___ EXERCISE INPUT

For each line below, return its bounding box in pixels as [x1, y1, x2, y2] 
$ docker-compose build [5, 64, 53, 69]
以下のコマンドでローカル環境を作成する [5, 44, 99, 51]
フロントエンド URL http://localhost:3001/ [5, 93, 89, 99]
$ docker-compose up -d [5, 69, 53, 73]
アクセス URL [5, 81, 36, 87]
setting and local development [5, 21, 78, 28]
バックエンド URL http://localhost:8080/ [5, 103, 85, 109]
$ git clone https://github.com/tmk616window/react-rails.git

______

▶ [TASK OBJECTIVE]
Report, with a number and no other words, how many lines of the listing contain "localhost".

▶ [WRITTEN ANSWER]
2